Footsteps thudded on the grass. "Charles." David strode up to them, face ashen. "I'm sorry, I know you shouldn't talk to me about any of this, but I need to know. Simon told me—about Honoria—about her coming to his room. I didn't want to believe him at first. Christ, I actually accused him of lying to me. It's the first time I've ever done that. I still can't—in God's name, why? Do you have any idea?"

Charles got to his feet and faced his friend. "Why she went to Simon's room? Yes. Why she was killed? A number of ideas, but no answers. Yet." He glanced at Mélanie. "I think it's time for another council of war. But we should include Simon as well."

"Are you sure you want to tell us anything?" David said. "Technically we're both suspects—"

"Technically. But—"

"I know, you can't imagine either of us having killed her. But I can't imagine anyone in the house having killed her."

Charles smiled and clapped his friend on the shoulder. "Actually, I was going to say that even in the event you or Simon killed her, I think we still have more to gain than to lose from hearing your reactions to what we've discovered."

David looked at him for a moment, then gave an answering smile. As they started for the house, Charles wondered if his friend had the faintest idea how very much in earnest his words were.

 

A buffet supper had been laid out in the dining room, sparing the guests the awkwardness of a formal dinner. Charles,
Mélanie, David, and Simon carried plates into the old drawing room and picked at the food while Charles recounted nearly all of what he and Mélanie had discovered in the course of the day. He omitted Gisèle's revelations about her feelings for Andrew.

Mélanie watched David and Simon as they heard her husband out. David became progressively paler. Simon frowned, but didn't appear surprised.

"I was there," David said when Charles finished speaking. "In Lisbon. And you never told me—"

"What good would it have done?" Charles was leaning against the pianoforte, hands locked behind him. "I thought it was a schoolgirl infatuation. I thought she'd grow out of it."
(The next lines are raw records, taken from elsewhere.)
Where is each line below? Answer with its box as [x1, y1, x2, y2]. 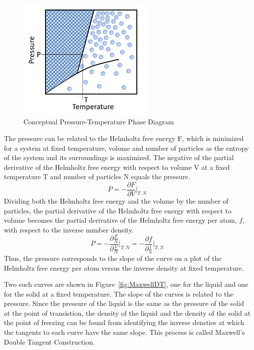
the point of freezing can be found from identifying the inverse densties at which [4, 317, 245, 327]
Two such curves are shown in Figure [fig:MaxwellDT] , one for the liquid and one [4, 279, 248, 289]
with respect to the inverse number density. [4, 224, 134, 234]
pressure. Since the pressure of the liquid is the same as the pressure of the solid [4, 298, 244, 308]
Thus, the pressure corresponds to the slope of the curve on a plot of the [4, 253, 222, 263]
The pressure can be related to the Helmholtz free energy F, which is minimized [4, 133, 244, 143]
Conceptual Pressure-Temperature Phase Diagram [23, 117, 174, 127]
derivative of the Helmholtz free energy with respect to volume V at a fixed [4, 162, 230, 172]
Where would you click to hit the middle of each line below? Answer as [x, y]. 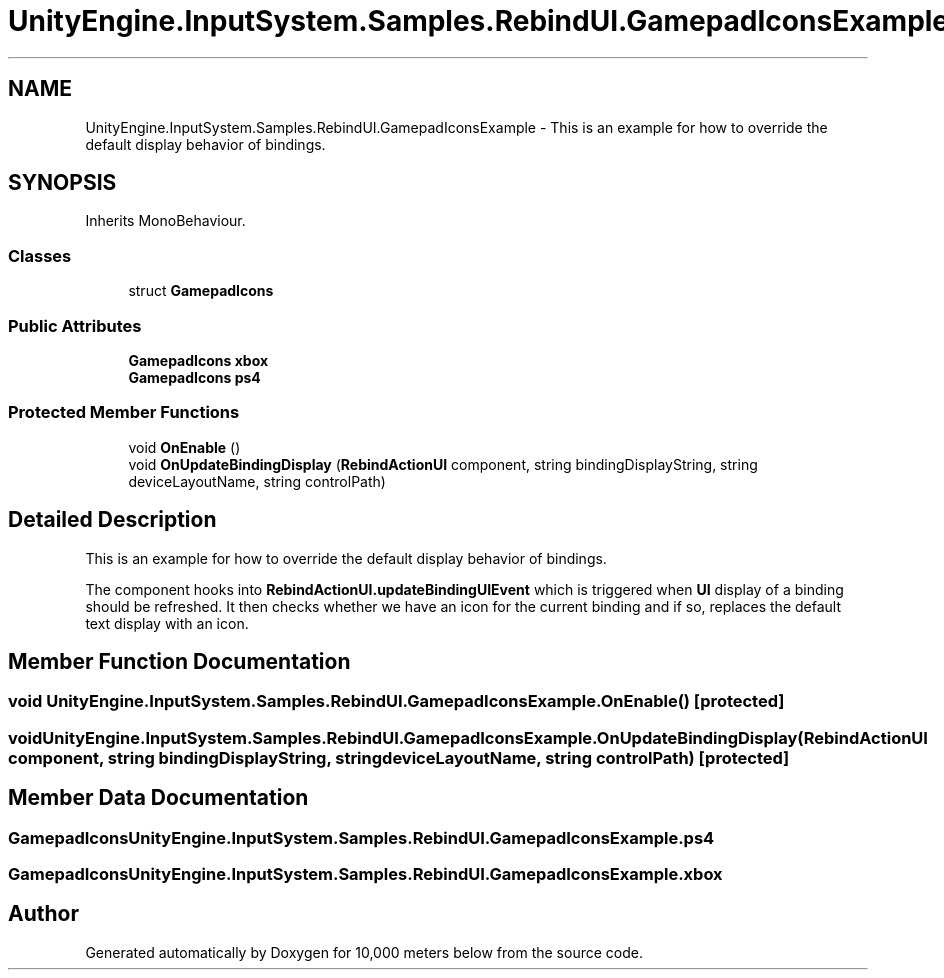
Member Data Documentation [158, 798]
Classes [40, 255]
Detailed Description [112, 520]
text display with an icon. [167, 623]
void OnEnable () [184, 447]
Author [43, 914]
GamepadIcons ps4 [194, 377]
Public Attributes [75, 325]

"But she didn't. I mean—" David swallowed, as if he still couldn't believe it. "She didn't grow out of whatever it was. If you'd told me—"

"If I'd told you, then what?"

"I'd probably have suggested you marry her."

"Yes, I expect you would have done. Hardly the wisest course of action for any of us."

Echoes of what might have been reverberated between the two men. "You could have—"

"Protected her? Honoria didn't want to be protected."

"She cared about you. I'd swear to that." David regarded his friend for a moment. "I think she loved you."